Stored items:
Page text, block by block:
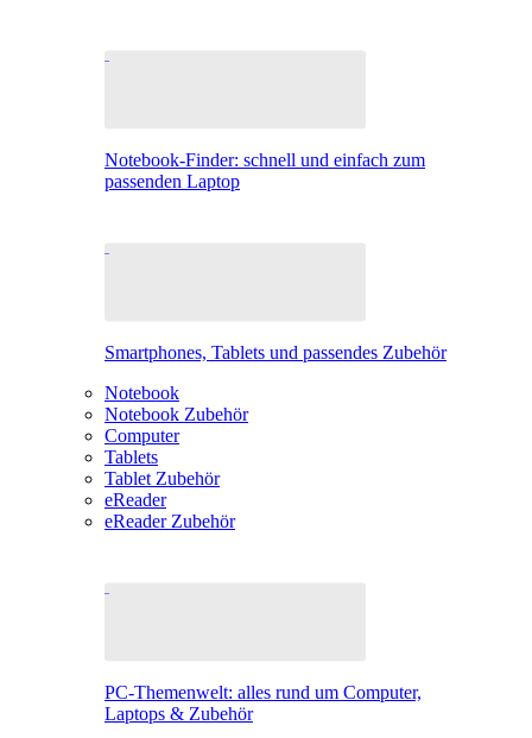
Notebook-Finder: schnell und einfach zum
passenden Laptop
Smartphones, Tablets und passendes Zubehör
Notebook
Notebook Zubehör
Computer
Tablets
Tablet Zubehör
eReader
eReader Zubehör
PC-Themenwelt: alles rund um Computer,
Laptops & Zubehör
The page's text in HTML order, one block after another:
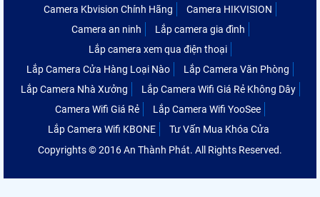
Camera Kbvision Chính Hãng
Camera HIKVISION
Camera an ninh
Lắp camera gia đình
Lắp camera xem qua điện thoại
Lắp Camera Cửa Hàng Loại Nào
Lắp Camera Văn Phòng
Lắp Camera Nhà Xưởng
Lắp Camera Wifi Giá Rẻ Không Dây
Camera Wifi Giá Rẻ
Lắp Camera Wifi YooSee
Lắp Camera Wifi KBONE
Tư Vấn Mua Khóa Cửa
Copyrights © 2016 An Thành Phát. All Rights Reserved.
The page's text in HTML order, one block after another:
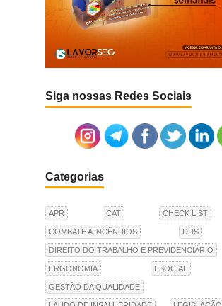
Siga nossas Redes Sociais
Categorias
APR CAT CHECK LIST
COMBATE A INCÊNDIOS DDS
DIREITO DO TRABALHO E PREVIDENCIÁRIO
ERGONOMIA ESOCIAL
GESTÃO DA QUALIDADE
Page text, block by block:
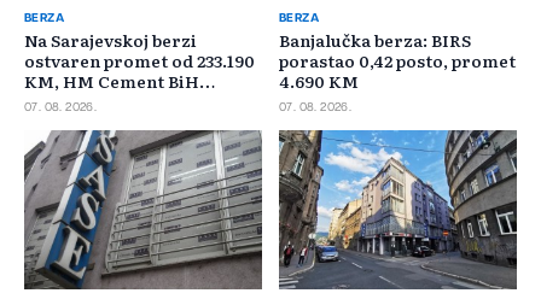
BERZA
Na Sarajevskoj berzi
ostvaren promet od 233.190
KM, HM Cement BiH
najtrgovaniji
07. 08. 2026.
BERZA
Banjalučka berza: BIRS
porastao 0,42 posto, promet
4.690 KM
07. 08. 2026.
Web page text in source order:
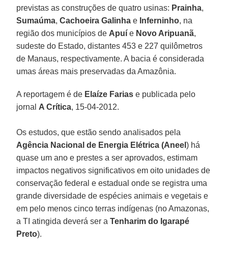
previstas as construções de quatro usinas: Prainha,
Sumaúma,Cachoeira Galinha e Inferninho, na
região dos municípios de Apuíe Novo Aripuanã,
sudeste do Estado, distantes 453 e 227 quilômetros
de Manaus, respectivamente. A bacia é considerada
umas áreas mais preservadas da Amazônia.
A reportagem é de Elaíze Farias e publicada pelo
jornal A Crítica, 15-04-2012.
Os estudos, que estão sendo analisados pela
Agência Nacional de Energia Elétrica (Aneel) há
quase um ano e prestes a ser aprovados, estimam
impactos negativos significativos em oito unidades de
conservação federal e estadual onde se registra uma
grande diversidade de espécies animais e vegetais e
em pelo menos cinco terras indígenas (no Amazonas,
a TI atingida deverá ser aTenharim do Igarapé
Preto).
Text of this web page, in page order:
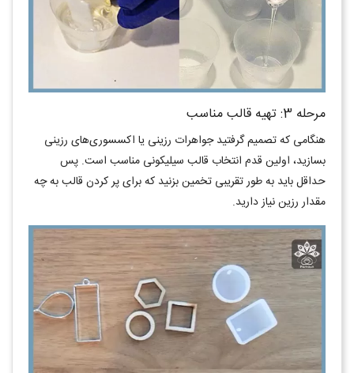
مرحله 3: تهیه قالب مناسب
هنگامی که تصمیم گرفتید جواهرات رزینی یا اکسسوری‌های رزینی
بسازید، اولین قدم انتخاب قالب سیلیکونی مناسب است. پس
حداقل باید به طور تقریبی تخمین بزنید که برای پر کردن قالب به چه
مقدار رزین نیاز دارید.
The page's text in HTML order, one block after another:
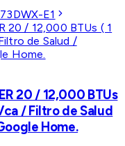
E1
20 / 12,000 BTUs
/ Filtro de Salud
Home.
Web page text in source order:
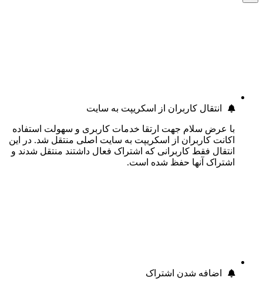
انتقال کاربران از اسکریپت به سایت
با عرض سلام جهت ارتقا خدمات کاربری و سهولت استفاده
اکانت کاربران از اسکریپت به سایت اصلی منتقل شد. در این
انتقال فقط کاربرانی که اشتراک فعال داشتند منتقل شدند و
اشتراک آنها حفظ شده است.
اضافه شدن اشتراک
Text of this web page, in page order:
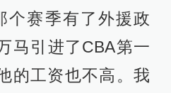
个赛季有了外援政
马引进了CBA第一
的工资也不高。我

* [Your task]:
Your answer must consist of the entries, unchanged, with no pictures in it.

* [Output of the task]:
Page text, block by block:
Notebook-Finder: schnell und einfach zum
passenden Laptop
Smartphones, Tablets und passendes Zubehör
Notebook
Notebook Zubehör
Computer
Tablets
Tablet Zubehör
eReader
eReader Zubehör
PC-Themenwelt: alles rund um Computer,
Laptops & Zubehör
The page's text in HTML order, one block after another:
Camera Kbvision Chính Hãng
Camera HIKVISION
Camera an ninh
Lắp camera gia đình
Lắp camera xem qua điện thoại
Lắp Camera Cửa Hàng Loại Nào
Lắp Camera Văn Phòng
Lắp Camera Nhà Xưởng
Lắp Camera Wifi Giá Rẻ Không Dây
Camera Wifi Giá Rẻ
Lắp Camera Wifi YooSee
Lắp Camera Wifi KBONE
Tư Vấn Mua Khóa Cửa
Copyrights © 2016 An Thành Phát. All Rights Reserved.
The page's text in HTML order, one block after another:
Siga nossas Redes Sociais
Categorias
APR CAT CHECK LIST
COMBATE A INCÊNDIOS DDS
DIREITO DO TRABALHO E PREVIDENCIÁRIO
ERGONOMIA ESOCIAL
GESTÃO DA QUALIDADE
Page text, block by block:
BERZA
Na Sarajevskoj berzi
ostvaren promet od 233.190
KM, HM Cement BiH
najtrgovaniji
07. 08. 2026.
BERZA
Banjalučka berza: BIRS
porastao 0,42 posto, promet
4.690 KM
07. 08. 2026.
Web page text in source order:
previstas as construções de quatro usinas: Prainha,
Sumaúma,Cachoeira Galinha e Inferninho, na
região dos municípios de Apuíe Novo Aripuanã,
sudeste do Estado, distantes 453 e 227 quilômetros
de Manaus, respectivamente. A bacia é considerada
umas áreas mais preservadas da Amazônia.
A reportagem é de Elaíze Farias e publicada pelo
jornal A Crítica, 15-04-2012.
Os estudos, que estão sendo analisados pela
Agência Nacional de Energia Elétrica (Aneel) há
quase um ano e prestes a ser aprovados, estimam
impactos negativos significativos em oito unidades de
conservação federal e estadual onde se registra uma
grande diversidade de espécies animais e vegetais e
em pelo menos cinco terras indígenas (no Amazonas,
a TI atingida deverá ser aTenharim do Igarapé
Preto).
Text of this web page, in page order:
مرحله 3: تهیه قالب مناسب
هنگامی که تصمیم گرفتید جواهرات رزینی یا اکسسوری‌های رزینی
بسازید، اولین قدم انتخاب قالب سیلیکونی مناسب است. پس
حداقل باید به طور تقریبی تخمین بزنید که برای پر کردن قالب به چه
مقدار رزین نیاز دارید.
The page's text in HTML order, one block after another:
E1
20 / 12,000 BTUs
/ Filtro de Salud
Home.
Web page text in source order:
انتقال کاربران از اسکریپت به سایت
با عرض سلام جهت ارتقا خدمات کاربری و سهولت استفاده
اکانت کاربران از اسکریپت به سایت اصلی منتقل شد. در این
انتقال فقط کاربرانی که اشتراک فعال داشتند منتقل شدند و
اشتراک آنها حفظ شده است.
اضافه شدن اشتراک
Text of this web page, in page order:
个赛季有了外援政
马引进了CBA第一
的工资也不高。我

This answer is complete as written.